TASK DIRECTIONS
With pictures excluded, copy word for word the lines in the data below from the line containing "what’s more, it" through the line containing "In our case, we".

Stored data
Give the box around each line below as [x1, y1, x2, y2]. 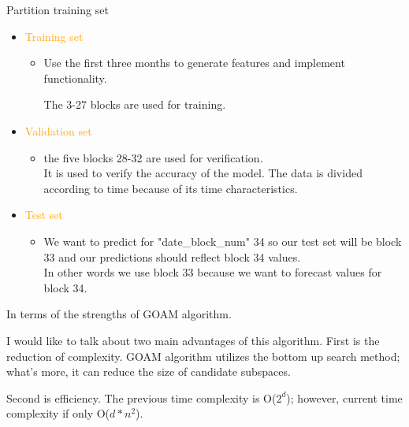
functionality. [43, 69, 107, 86]
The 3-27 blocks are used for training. [43, 96, 226, 113]
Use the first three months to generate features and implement [43, 54, 345, 71]
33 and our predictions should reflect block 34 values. [43, 248, 301, 265]
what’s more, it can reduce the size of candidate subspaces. [6, 363, 291, 380]
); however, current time [286, 389, 403, 406]
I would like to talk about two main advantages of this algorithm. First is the [6, 332, 380, 348]
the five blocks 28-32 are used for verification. [43, 149, 263, 165]
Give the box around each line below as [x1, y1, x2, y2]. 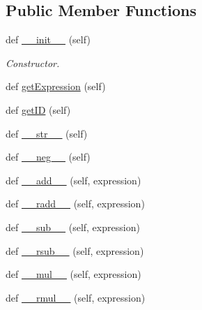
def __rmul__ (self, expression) [6, 290, 146, 304]
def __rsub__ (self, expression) [6, 243, 144, 258]
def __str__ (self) [6, 126, 88, 140]
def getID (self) [6, 102, 71, 117]
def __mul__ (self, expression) [6, 267, 141, 281]
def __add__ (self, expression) [6, 172, 141, 187]
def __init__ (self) [6, 32, 91, 47]
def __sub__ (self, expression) [6, 219, 140, 234]
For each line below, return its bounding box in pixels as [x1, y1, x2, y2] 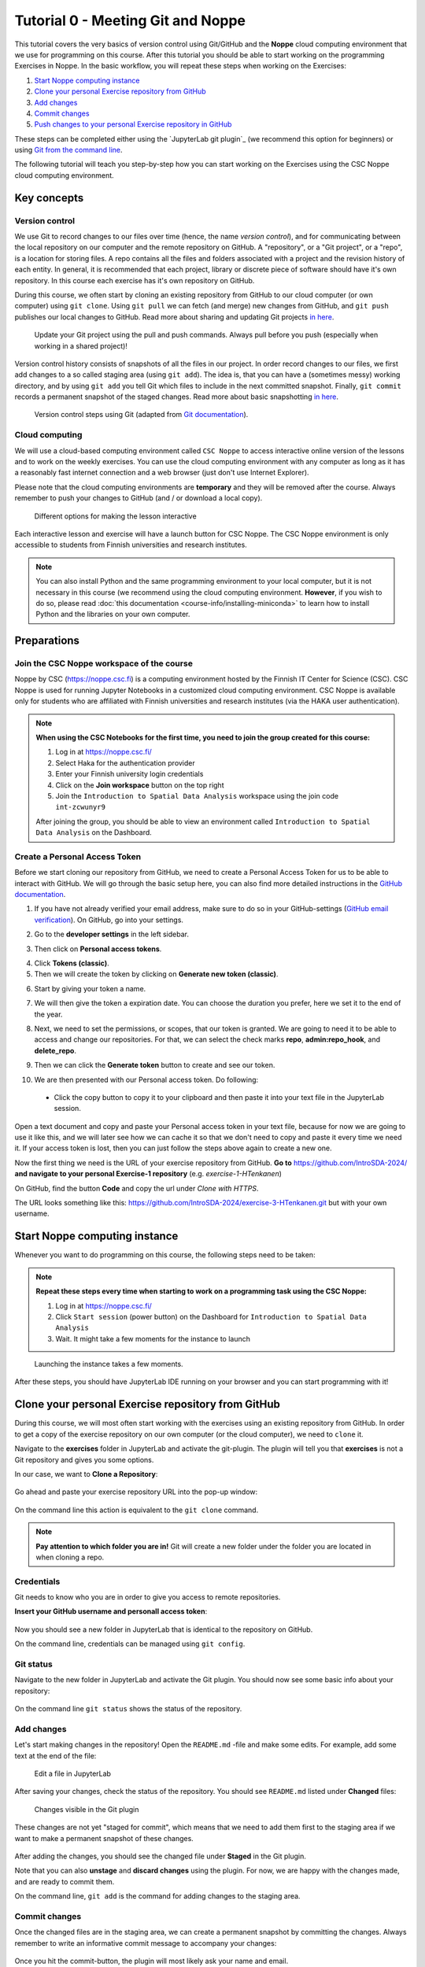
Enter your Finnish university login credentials [55, 769, 204, 779]
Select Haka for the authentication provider [55, 758, 196, 767]
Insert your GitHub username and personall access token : [14, 1607, 208, 1616]
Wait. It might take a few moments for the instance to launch [55, 1334, 251, 1343]
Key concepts [14, 191, 84, 205]
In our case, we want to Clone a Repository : [14, 1469, 158, 1478]
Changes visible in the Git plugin [34, 1804, 139, 1814]
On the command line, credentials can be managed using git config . [14, 1639, 246, 1648]
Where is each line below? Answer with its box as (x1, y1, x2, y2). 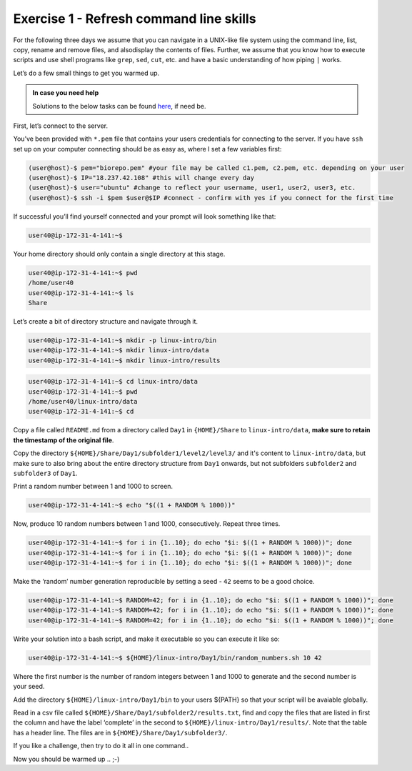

ANSWER SECTION
what’s more, it can reduce the size of candidate subspaces. [6, 363, 291, 380]
); however, current time [286, 389, 403, 406]
I would like to talk about two main advantages of this algorithm. First is the [6, 332, 380, 348]
the five blocks 28-32 are used for verification. [43, 149, 263, 165]
Give the box around each line below as [x1, y1, x2, y2]. 
def __rmul__ (self, expression) [6, 290, 146, 304]
def __rsub__ (self, expression) [6, 243, 144, 258]
def __str__ (self) [6, 126, 88, 140]
def getID (self) [6, 102, 71, 117]
def __mul__ (self, expression) [6, 267, 141, 281]
def __add__ (self, expression) [6, 172, 141, 187]
def __init__ (self) [6, 32, 91, 47]
def __sub__ (self, expression) [6, 219, 140, 234]
For each line below, return its bounding box in pixels as [x1, y1, x2, y2] 
Enter your Finnish university login credentials [55, 769, 204, 779]
Select Haka for the authentication provider [55, 758, 196, 767]
Insert your GitHub username and personall access token : [14, 1607, 208, 1616]
Wait. It might take a few moments for the instance to launch [55, 1334, 251, 1343]
Key concepts [14, 191, 84, 205]
In our case, we want to Clone a Repository : [14, 1469, 158, 1478]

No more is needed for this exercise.